-------- Dataset excerpts
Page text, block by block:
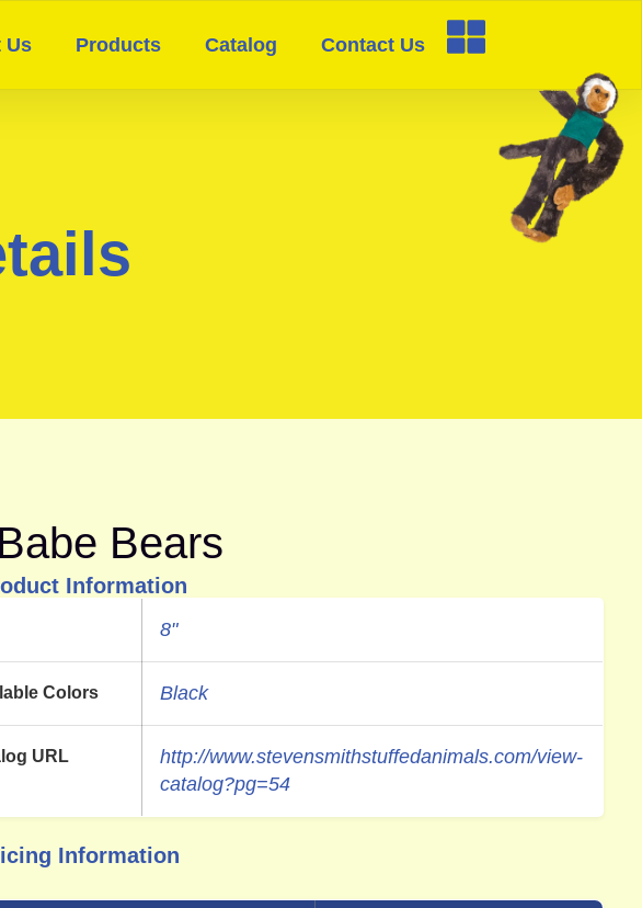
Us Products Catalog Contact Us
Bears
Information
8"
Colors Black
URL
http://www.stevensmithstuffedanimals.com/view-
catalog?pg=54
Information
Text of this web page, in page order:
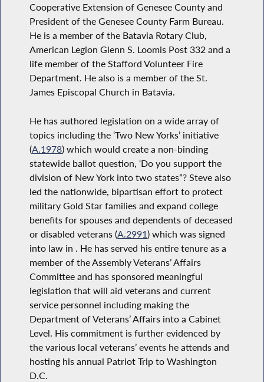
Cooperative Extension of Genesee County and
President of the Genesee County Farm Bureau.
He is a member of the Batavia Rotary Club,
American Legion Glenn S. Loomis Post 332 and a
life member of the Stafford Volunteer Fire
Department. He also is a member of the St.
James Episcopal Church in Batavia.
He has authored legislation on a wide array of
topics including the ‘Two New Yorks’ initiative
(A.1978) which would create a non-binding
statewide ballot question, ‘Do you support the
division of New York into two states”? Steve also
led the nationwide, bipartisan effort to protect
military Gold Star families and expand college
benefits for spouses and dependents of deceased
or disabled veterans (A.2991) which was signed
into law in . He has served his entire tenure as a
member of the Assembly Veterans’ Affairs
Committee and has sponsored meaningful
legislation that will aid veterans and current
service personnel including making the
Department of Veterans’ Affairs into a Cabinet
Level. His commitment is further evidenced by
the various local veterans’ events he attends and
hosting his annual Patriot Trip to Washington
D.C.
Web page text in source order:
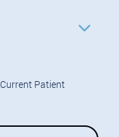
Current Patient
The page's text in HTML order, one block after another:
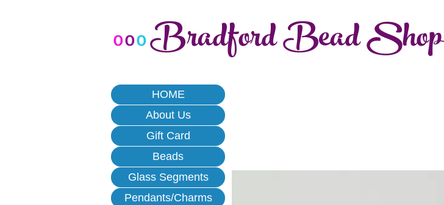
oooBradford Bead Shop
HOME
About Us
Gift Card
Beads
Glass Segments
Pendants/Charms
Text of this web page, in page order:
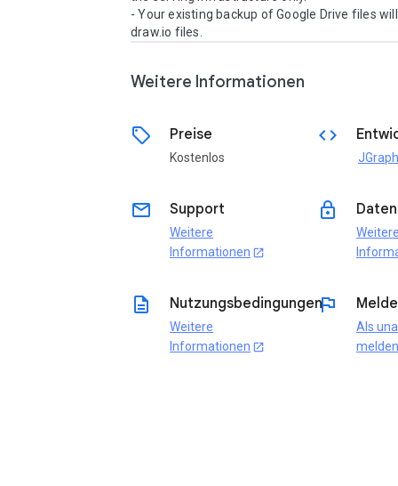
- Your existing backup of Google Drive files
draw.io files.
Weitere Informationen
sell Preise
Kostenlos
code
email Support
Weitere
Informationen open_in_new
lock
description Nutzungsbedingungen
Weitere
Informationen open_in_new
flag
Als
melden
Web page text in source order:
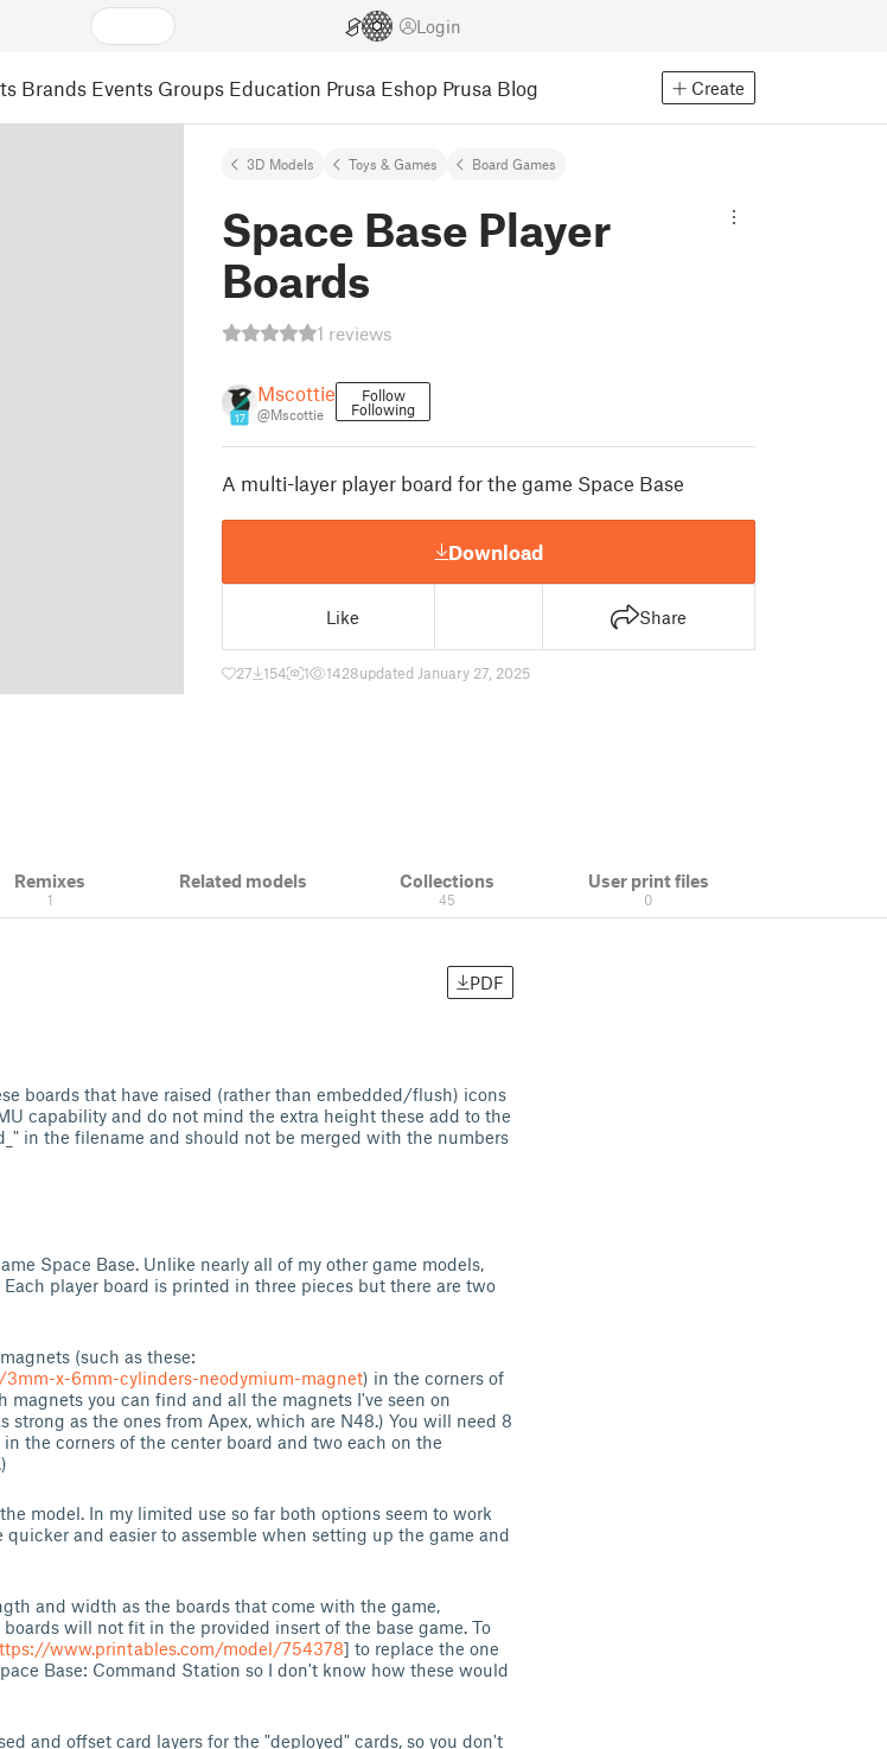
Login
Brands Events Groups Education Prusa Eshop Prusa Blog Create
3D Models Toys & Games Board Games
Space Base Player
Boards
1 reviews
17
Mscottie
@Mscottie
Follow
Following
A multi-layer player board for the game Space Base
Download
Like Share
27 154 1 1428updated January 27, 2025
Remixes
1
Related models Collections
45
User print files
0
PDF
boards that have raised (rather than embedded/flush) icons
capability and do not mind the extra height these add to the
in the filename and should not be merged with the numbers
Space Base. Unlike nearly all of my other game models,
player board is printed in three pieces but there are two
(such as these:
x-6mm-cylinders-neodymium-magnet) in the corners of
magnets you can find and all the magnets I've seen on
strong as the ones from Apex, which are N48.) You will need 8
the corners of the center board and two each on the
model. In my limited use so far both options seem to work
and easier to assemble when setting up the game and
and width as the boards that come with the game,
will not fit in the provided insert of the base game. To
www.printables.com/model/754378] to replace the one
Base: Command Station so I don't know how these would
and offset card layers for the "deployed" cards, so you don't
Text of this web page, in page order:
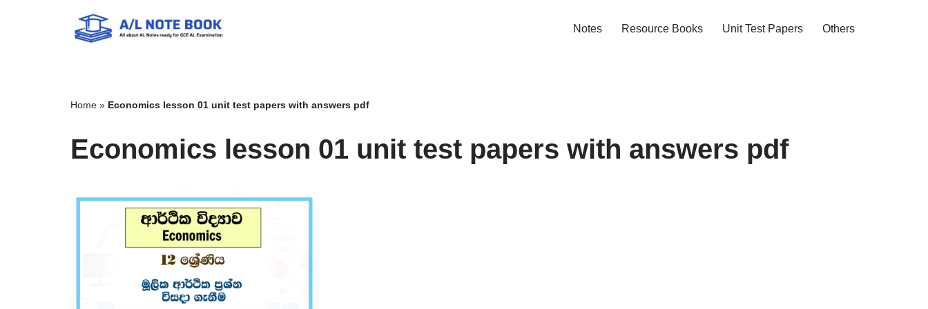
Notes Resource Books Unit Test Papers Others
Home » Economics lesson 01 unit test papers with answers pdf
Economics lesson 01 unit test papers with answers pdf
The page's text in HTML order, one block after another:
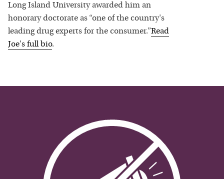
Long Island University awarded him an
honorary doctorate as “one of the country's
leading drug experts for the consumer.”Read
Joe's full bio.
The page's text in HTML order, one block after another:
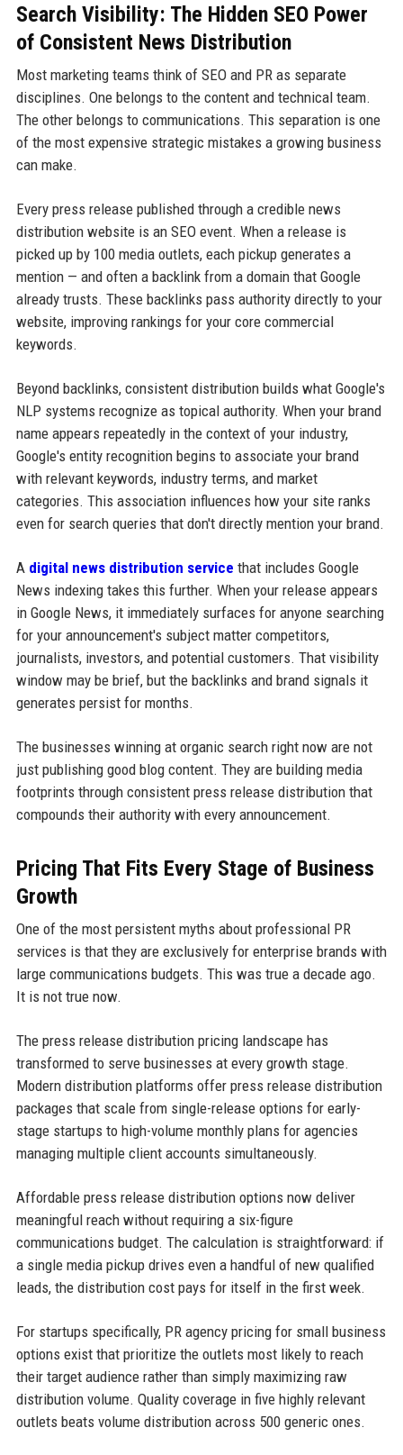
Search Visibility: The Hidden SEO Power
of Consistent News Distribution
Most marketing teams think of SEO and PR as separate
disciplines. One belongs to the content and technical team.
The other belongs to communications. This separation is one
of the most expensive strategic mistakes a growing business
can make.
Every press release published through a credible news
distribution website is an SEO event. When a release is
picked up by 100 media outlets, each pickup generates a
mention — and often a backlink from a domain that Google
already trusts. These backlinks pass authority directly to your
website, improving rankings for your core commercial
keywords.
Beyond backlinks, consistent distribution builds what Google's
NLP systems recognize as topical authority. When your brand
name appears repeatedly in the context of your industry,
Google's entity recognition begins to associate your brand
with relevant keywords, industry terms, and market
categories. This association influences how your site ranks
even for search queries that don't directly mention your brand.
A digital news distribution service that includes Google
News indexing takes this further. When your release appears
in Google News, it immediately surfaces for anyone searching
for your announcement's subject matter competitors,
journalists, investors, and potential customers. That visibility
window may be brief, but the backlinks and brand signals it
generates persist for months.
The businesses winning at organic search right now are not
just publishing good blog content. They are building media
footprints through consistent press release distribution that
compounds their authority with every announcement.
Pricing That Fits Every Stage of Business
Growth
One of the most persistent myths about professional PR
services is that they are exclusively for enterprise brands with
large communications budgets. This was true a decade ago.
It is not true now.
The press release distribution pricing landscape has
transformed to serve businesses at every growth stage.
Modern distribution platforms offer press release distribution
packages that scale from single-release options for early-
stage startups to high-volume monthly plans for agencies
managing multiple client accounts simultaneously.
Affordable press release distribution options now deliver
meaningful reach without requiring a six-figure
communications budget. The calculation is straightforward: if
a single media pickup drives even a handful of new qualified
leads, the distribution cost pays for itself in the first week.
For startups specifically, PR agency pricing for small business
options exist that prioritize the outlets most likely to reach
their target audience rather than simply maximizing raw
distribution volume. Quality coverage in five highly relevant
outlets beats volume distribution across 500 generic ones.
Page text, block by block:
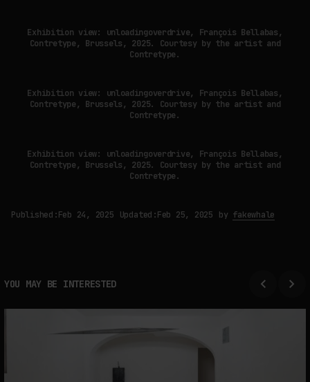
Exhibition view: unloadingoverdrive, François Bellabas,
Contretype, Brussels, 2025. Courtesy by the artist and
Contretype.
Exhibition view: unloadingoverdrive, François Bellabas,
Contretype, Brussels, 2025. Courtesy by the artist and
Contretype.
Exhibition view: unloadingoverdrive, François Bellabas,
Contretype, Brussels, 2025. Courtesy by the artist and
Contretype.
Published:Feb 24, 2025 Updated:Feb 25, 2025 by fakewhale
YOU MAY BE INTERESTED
----------------
Exercise: Output the lines above exactly, but only those between the line holding "in Google News, it" and the line holding "services is that", inclusive.

Response area:
in Google News, it immediately surfaces for anyone searching
for your announcement's subject matter competitors,
journalists, investors, and potential customers. That visibility
window may be brief, but the backlinks and brand signals it
generates persist for months.
The businesses winning at organic search right now are not
just publishing good blog content. They are building media
footprints through consistent press release distribution that
compounds their authority with every announcement.
Pricing That Fits Every Stage of Business
Growth
One of the most persistent myths about professional PR
services is that they are exclusively for enterprise brands with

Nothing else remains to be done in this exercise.